I have honestly forgotten... But I believe I went for a very minimal overclock.
I know with 100% certainty I stayed far away from the "extreme" range as I wanted to be careful with my hardware and it was already running pretty fast.
 
With that cooler, what I'd do is use a credit card and apply a small amount of paste to it first making sure to scrape it well and get paste down in the tiny cracks created by the heatpipes. You just need enough to get the cracks, then scrape clean sideways and install paste as usual. Other than that, looks like a good application and spread.

Monitor your temps, but I'm guessing that's not the issue, your cpu would need to be hitting @100°C and you'd get some serious throttling before the pc shutdown. Instability under duress is quite often associated with 2 things. Either lack of vcore due to tight voltage control for temps under OC, or the psu is exceeding the LLC settings and giving you some terrible ripple. Returning to factory default bios settings is quite often a band-aid cure, as Intel is well known for running high stock voltage settings, just watch the temps as that's a mediocre cooler on a high wattage cpu. A mild OC can actually show lower temps done right as user voltages will be lower than stock, but that Hyper212 is still a 140w cooler on a 140w cpu.

Use of good paste also helps. Avoid AS5, it does dry out and need repaste @200 heat cycles, MX4, Noctua, Phanteks, Gelid etc will last longer than the pc and never need repaste with a correct application.
 
Here's what I've done since I first posted:
- Cleaned & re-set the CPU.
- Re-set the CPU cooler, RAM, and GPU.
- Re-set all power cables.
- Turned off all OC and set everything to just boot normally. (The overclocking was on the lower end)

Here's what's been happening:
After letting it sit for 30 mins-2 hours... it'll boot up again... only to shut off again after 5 minutes - ~20 minutes or so. I have one exception after an experiment last night... will share below.

The problem seems to be due to "heat"... or something heating up...
(and turning all overclocking off didn't impact it's desire to shut down on it's own)

So last night, I decided to boot it up... but just leave it at the Windows login screen. It stayed stable... and 8 hours later... is still up.
(and I'm on it right now... will test with some basic computer use... and then try out a game (which I rarely do now-a-days) to push the hardware.)

Here is some background on it... hopefully you guys can continue to help me debug this.

So this exact issue happened about a year ago.
(shutting down, then turning on for 1 second, then instantly back off... and I'm 99% positive I probably wrote a post on here to ask for you help then too)
:)

I recall it needing a "warm up" period last year... where over several attempts... it just finally started working again. (and all I did last year was the same as this time, re-set the CPU, etc.)

FWIW - I first built this machine 2 years ago... it's my first ever "full build". It's had random lockups and random behavior over the 2 years... more so than a normal Windows build.

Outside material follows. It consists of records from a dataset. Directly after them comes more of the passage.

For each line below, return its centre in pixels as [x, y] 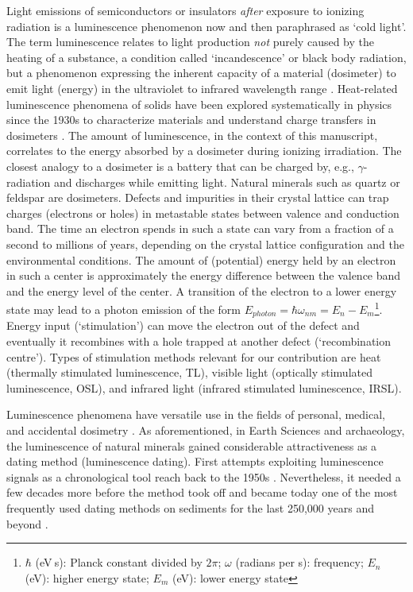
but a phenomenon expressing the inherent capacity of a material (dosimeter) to [201, 73]
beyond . [27, 523]
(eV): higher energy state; [87, 577]
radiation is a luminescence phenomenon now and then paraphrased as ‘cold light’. [206, 26]
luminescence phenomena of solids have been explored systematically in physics [199, 104]
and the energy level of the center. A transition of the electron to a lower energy [202, 290]
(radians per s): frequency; [299, 562]
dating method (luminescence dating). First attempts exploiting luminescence [195, 461]
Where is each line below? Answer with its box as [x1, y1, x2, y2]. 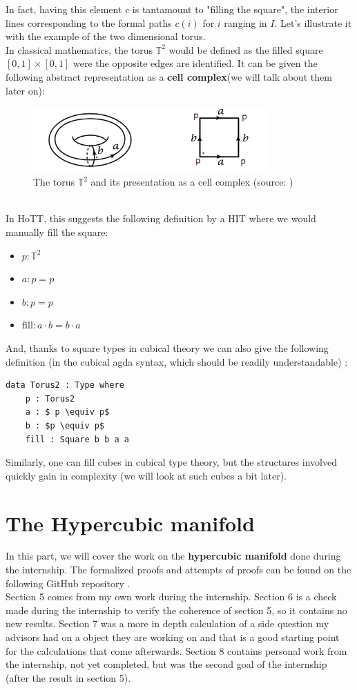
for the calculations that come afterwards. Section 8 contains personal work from [6, 643, 347, 658]
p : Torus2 [25, 393, 75, 404]
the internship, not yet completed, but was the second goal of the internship [6, 657, 327, 671]
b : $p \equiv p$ [25, 420, 105, 431]
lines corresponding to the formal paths [6, 15, 172, 30]
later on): [6, 83, 45, 97]
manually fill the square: [6, 225, 108, 239]
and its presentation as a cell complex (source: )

This is my work machine and I'm desperate to get a quick fix... even if that means putting money into it immediately. (I was about to take it into - gulp -
Geek Squad - to have them fully test more.)

It absolutely seems to be related to "heat"... especially build up over time.

Here are more specs so you can recommend any new hardware I may need:
- CPU: i7-5930k
- CPU Cooler: Cooler Master EVO 212
- Motherboard: Rampage V Extreme
- RAM: 64MB Ripjaws DDR4 2166
- GPU: Single GTX 1080
- Power: Corsair AX1200i
- HD: 6 HD's, 5 are SSD's and one 4TB backup (video editing machine)
- Case: Corsair Graphite Series 780T
- Fans: 5 140mm case fans

Whatever advice you have... I am all ears and GREATLY appreciate all of your expert help!
(I'm fine with putting $$ into this build... need it back up, and hopefully can find the stability issues)
 
This is just idle? And it only seems to happen commiing back from long periods of idle? If this is the case it doesn't seem to be a heat issue in my opinion, try setting your computer to high performance in windows:
https://www.howtogeek.com/240840/should-you-use-the-balanced-power-saver-or-high-performance-power-plan-on-windows/
Have you monitored the temperature to determine there is a heat issue?
The next thing I would check is the power supply. Yes you have more than enough power to run three of those identical systems, but the PSU may be faulty. If you can unplug all of those extra hard drives and just run off the boot drive to see if the problem persists (this may not be possible if you have raid) or even better, get your hands on an extra HD and reinstall windows on it. A fresh copy just to rule out any software issues. If the issues persist on that drive with only that drive installed, replace the power supply to see if the problem persists. If it does, i'd be inclined to suspect your motherboard is the issue. Is it's bios up to date?
 


When it shuts down and starts cycling up/down...
It will only boot up after I flip the main power switch off and let it sit there for 30-120 minutes.
(and if I try to boot it up too early... it just cycles up/down again)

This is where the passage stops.